═══ DATA UNDER STUDY ═══

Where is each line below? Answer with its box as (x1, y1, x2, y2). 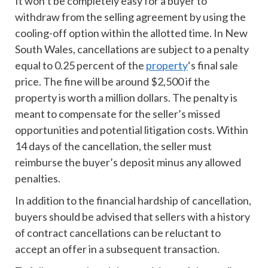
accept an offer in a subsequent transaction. (15, 242, 220, 255)
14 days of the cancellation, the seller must (15, 139, 212, 153)
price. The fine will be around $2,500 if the (15, 75, 210, 88)
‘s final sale (188, 59, 238, 72)
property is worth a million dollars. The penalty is (15, 91, 237, 104)
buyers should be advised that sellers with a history (15, 210, 250, 223)
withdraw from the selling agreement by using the (15, 10, 246, 23)
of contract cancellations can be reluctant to (15, 226, 221, 239)
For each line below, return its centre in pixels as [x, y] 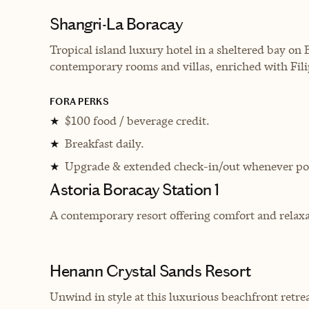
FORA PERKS [79, 101]
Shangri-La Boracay [116, 24]
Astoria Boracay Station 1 [134, 189]
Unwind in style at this [108, 296]
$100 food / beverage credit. [137, 120]
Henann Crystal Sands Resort [150, 271]
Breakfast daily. [104, 143]
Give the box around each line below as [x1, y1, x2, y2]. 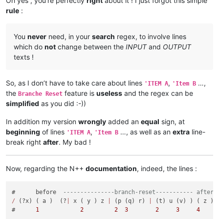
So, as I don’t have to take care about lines [6, 79, 144, 88]
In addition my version [6, 117, 78, 126]
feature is [63, 89, 96, 98]
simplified [6, 99, 39, 108]
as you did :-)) [39, 99, 86, 108]
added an [106, 117, 141, 126]
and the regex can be [122, 89, 193, 98]
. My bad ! [59, 138, 91, 147]
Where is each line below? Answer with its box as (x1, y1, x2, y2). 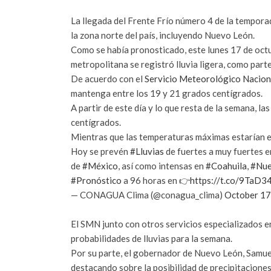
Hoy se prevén (71, 145, 130, 157)
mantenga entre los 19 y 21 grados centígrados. (71, 87, 263, 99)
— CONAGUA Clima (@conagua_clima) (71, 189, 224, 200)
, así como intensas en (118, 160, 206, 171)
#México (82, 160, 118, 171)
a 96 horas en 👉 (122, 174, 190, 186)
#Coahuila (206, 160, 247, 171)
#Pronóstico (71, 174, 122, 186)
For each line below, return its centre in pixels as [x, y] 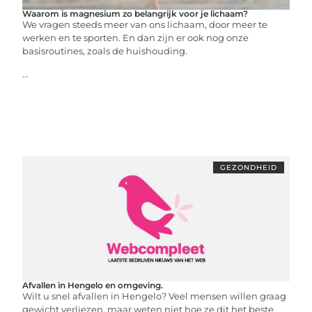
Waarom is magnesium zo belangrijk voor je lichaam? [135, 14]
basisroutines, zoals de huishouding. [105, 51]
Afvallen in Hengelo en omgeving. [93, 285]
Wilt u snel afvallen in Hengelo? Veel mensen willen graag [155, 296]
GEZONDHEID [248, 167]
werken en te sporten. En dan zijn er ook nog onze [136, 38]
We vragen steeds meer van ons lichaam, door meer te [145, 24]
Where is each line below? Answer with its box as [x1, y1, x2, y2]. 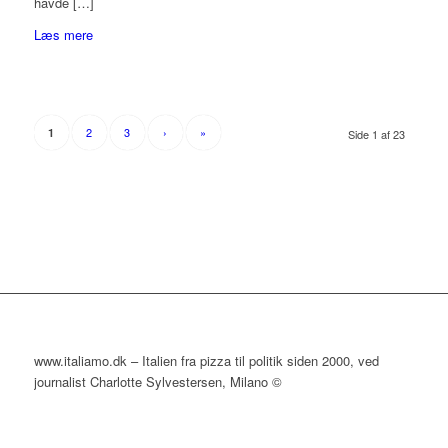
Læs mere [33, 25, 93, 45]
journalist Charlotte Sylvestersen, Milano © [33, 372, 282, 392]
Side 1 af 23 [348, 126, 406, 143]
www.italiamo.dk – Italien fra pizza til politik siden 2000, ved [33, 351, 379, 371]
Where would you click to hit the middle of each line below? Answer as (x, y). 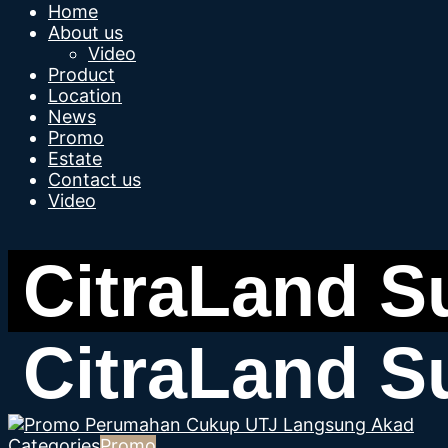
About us (85, 32)
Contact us (94, 179)
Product (81, 74)
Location (85, 95)
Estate (75, 158)
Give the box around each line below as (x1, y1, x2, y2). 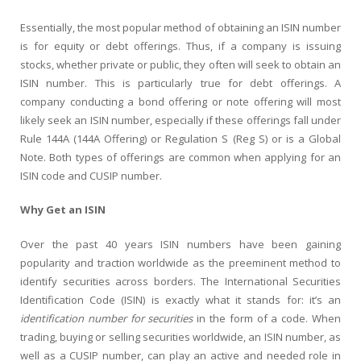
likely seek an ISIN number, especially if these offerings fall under (20, 112, 341, 127)
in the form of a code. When (193, 310, 342, 326)
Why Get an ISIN (20, 202, 106, 217)
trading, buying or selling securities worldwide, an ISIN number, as (20, 329, 341, 344)
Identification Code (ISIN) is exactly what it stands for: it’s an (20, 292, 341, 307)
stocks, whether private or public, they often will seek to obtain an (20, 56, 341, 72)
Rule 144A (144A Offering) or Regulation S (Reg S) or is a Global (20, 131, 341, 146)
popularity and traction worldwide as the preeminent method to (20, 255, 341, 270)
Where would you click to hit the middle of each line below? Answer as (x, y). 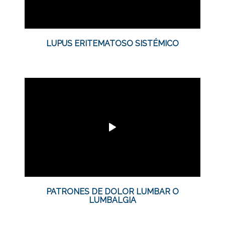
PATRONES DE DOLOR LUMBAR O (112, 191)
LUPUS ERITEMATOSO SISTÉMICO (112, 43)
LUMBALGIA (112, 200)
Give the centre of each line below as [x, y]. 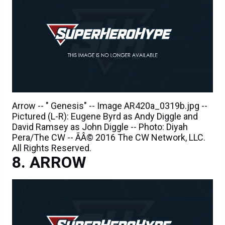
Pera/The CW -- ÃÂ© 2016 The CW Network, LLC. [109, 137]
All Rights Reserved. [52, 148]
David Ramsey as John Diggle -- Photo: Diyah [100, 127]
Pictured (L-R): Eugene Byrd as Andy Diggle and [105, 116]
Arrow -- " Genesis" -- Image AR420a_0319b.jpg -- [110, 105]
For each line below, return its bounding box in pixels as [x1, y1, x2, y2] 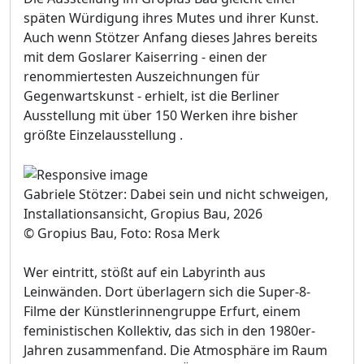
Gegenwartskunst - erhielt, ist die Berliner [24, 86, 279, 105]
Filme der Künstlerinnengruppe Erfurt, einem [24, 302, 301, 321]
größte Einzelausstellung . [24, 125, 183, 144]
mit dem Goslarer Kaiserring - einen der [24, 47, 267, 66]
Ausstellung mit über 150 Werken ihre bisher [24, 106, 298, 124]
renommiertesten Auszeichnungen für [24, 67, 260, 85]
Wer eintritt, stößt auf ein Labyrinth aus [24, 263, 266, 282]
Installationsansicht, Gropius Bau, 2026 [24, 205, 262, 223]
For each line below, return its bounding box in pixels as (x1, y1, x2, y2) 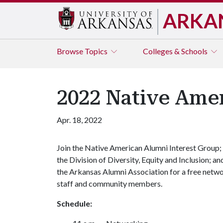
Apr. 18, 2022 (57, 115, 102, 124)
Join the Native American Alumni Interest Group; (57, 143, 222, 152)
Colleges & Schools (143, 46, 209, 56)
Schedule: (57, 199, 92, 208)
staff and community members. (57, 179, 162, 188)
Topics (85, 46, 109, 56)
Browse (57, 46, 85, 56)
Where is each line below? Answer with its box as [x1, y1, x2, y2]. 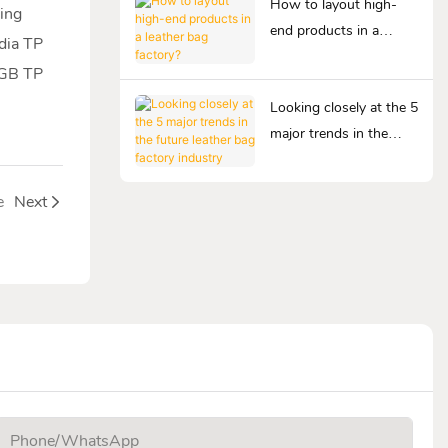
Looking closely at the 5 [269, 97, 418, 117]
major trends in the [269, 123, 388, 143]
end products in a [269, 20, 379, 40]
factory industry [269, 175, 369, 195]
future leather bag [269, 149, 381, 169]
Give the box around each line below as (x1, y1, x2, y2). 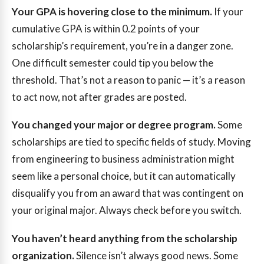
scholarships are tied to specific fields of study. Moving (12, 136, 251, 148)
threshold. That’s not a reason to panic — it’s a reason (12, 73, 245, 86)
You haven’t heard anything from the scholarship (12, 232, 237, 245)
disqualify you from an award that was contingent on (12, 187, 243, 200)
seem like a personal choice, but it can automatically (12, 170, 236, 183)
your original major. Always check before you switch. (12, 204, 242, 217)
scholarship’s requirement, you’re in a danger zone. (12, 39, 233, 52)
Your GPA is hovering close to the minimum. (12, 5, 212, 18)
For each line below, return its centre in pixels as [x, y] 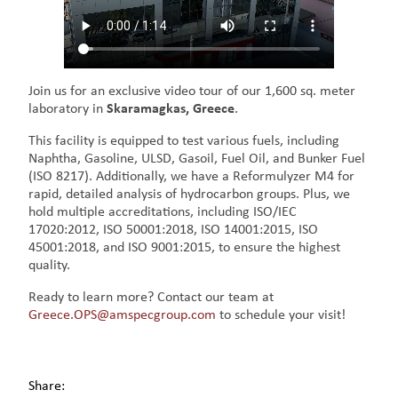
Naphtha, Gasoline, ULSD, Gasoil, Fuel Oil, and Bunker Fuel [197, 159]
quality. [50, 266]
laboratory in [68, 109]
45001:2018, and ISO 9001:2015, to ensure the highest [185, 248]
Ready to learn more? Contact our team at [151, 298]
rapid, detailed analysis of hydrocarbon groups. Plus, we [190, 195]
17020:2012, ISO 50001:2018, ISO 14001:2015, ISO [174, 230]
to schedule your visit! [283, 315]
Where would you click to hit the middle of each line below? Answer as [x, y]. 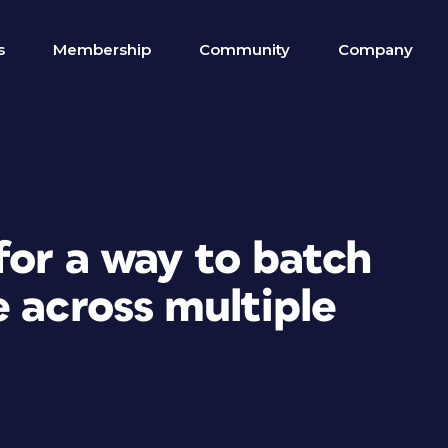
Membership [102, 49]
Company [375, 49]
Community [244, 49]
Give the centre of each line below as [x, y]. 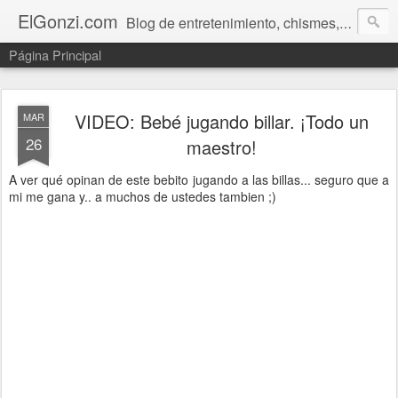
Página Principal [55, 55]
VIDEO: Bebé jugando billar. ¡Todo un [221, 121]
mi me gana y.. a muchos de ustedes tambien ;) [143, 196]
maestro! [221, 147]
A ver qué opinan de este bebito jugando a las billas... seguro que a [199, 179]
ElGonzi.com [68, 21]
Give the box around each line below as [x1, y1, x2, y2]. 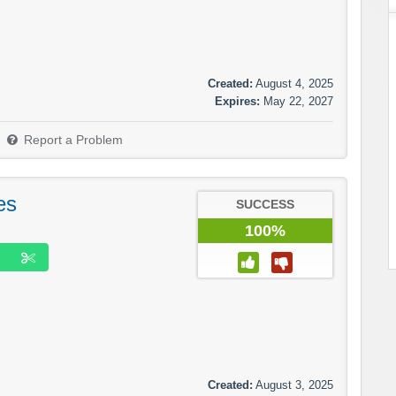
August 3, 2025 [255, 378, 333, 392]
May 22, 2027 [263, 95, 333, 109]
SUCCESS [236, 198, 294, 212]
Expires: [215, 95, 260, 109]
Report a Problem [24, 133, 123, 148]
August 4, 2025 [255, 77, 333, 91]
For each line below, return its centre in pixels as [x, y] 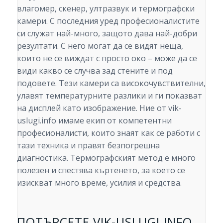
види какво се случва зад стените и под [95, 70]
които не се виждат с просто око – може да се [107, 58]
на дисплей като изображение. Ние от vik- [99, 108]
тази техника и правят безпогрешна [88, 145]
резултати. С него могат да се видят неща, [100, 46]
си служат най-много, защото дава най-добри [107, 33]
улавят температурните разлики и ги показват [109, 95]
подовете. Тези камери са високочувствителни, [111, 83]
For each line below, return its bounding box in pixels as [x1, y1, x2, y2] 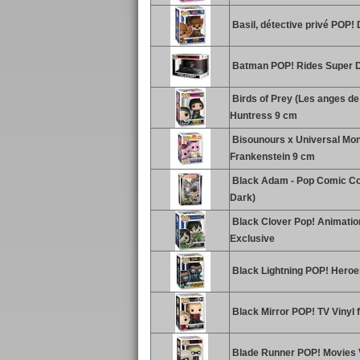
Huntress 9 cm [230, 110, 297, 121]
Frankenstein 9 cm [230, 151, 315, 162]
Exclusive [230, 233, 275, 244]
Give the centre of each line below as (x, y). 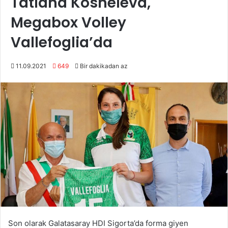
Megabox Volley (68, 23)
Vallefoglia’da (62, 43)
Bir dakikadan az (103, 66)
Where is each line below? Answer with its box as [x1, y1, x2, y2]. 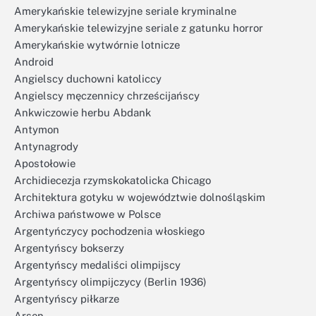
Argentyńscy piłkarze [14, 293, 119, 305]
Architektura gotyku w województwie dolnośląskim [14, 191, 265, 203]
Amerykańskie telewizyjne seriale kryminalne [14, 5, 236, 17]
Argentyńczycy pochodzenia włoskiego [14, 225, 205, 237]
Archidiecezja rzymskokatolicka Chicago [14, 174, 211, 186]
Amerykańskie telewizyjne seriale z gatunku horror [14, 22, 263, 34]
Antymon [14, 123, 59, 135]
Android [14, 56, 54, 68]
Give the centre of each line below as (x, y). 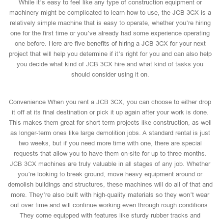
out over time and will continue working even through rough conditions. (110, 205)
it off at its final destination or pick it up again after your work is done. (110, 112)
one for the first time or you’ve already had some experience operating (110, 33)
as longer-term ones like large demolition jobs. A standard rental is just (110, 133)
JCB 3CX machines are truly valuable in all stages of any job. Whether (110, 164)
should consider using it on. (110, 74)
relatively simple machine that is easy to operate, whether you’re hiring (110, 23)
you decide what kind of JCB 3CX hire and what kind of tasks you (110, 64)
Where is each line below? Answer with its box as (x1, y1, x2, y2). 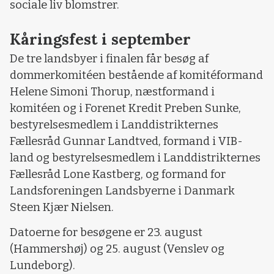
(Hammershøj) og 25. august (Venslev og (10, 242, 224, 256)
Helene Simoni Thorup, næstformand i (10, 84, 215, 98)
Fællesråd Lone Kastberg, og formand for (10, 167, 226, 181)
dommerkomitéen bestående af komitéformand (10, 68, 263, 82)
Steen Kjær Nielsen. (10, 200, 114, 214)
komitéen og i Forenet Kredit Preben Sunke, (10, 101, 241, 115)
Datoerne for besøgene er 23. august (10, 226, 202, 240)
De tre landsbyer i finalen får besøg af (10, 51, 209, 65)
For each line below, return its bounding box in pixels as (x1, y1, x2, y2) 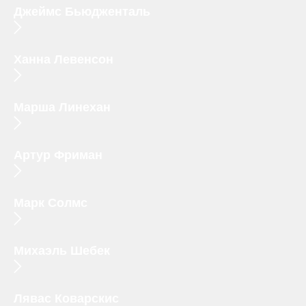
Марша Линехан (14, 100, 111, 115)
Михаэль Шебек (14, 244, 110, 258)
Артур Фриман (14, 148, 102, 163)
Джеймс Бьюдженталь (14, 5, 150, 19)
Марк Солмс (14, 196, 87, 210)
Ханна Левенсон (14, 53, 113, 67)
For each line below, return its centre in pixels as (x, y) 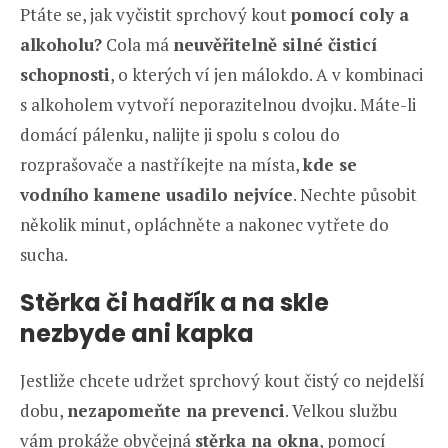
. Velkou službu (341, 411)
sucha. (44, 255)
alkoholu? (61, 45)
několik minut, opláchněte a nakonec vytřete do (204, 225)
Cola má (137, 45)
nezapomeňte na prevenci (176, 411)
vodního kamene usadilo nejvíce (156, 195)
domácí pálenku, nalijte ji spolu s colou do (180, 135)
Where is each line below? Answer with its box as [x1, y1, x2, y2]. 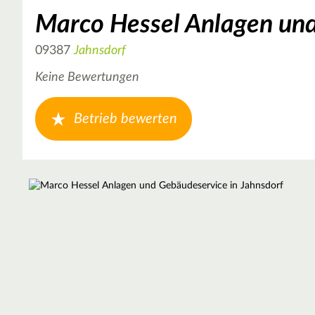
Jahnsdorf [74, 44, 126, 57]
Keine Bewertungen [35, 71, 139, 84]
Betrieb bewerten [74, 111, 177, 126]
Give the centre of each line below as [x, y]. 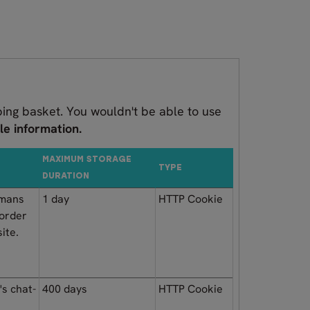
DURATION [66, 176]
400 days [65, 289]
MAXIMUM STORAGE [87, 159]
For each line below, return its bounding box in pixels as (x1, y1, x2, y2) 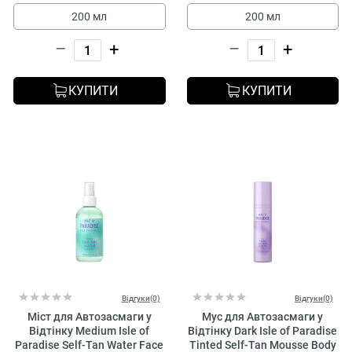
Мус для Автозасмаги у (202, 310, 324, 323)
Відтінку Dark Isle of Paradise (188, 324, 338, 337)
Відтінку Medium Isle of (29, 324, 150, 337)
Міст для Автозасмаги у (27, 310, 152, 323)
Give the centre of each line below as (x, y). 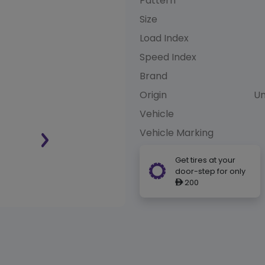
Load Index (164, 38)
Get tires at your (205, 160)
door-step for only (210, 171)
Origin (153, 95)
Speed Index (168, 57)
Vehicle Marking (177, 132)
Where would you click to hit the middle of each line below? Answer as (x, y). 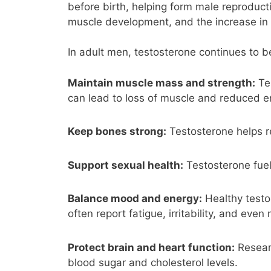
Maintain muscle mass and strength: (162, 83)
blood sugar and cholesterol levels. (153, 262)
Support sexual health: (126, 165)
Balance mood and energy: (135, 199)
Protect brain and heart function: (151, 247)
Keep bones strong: (117, 132)
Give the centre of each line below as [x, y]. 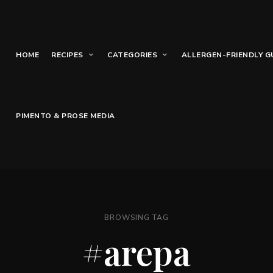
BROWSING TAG [136, 218]
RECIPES [67, 55]
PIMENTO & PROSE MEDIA [66, 116]
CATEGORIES [133, 55]
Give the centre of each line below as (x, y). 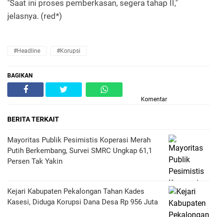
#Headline (27, 51)
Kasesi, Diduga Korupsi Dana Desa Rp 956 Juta (83, 202)
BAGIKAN (20, 75)
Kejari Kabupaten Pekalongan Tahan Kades (76, 191)
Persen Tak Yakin (35, 161)
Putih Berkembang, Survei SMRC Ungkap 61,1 (80, 150)
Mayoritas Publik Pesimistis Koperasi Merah (79, 140)
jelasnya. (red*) (35, 16)

═══

• [YOUR GOAL]
Quote word for word only the lines above from the one containing "renommiertesten Auszeichnungen für" through the one containing "scholarships are tied". Pictures stay out of your copy.

• [TASK RESULT]
renommiertesten Auszeichnungen für [24, 67, 260, 85]
Wer eintritt, stößt auf ein Labyrinth aus [24, 263, 266, 282]
Installationsansicht, Gropius Bau, 2026 [24, 205, 262, 223]
For each line below, return its bounding box in pixels as (x1, y1, x2, y2) 
Apr. 18, 2022 (57, 115, 102, 124)
Join the Native American Alumni Interest Group; (57, 143, 222, 152)
Colleges & Schools (143, 46, 209, 56)
Schedule: (57, 199, 92, 208)
staff and community members. (57, 179, 162, 188)
Topics (85, 46, 109, 56)
Browse (57, 46, 85, 56)
Where is each line below? Answer with its box as [x1, y1, x2, y2]. 
Looking closely at the 5 [269, 97, 418, 117]
major trends in the [269, 123, 388, 143]
end products in a [269, 20, 379, 40]
factory industry [269, 175, 369, 195]
future leather bag [269, 149, 381, 169]
Give the box around each line below as (x1, y1, x2, y2). 
scholarships are tied to specific fields of study. Moving (12, 136, 251, 148)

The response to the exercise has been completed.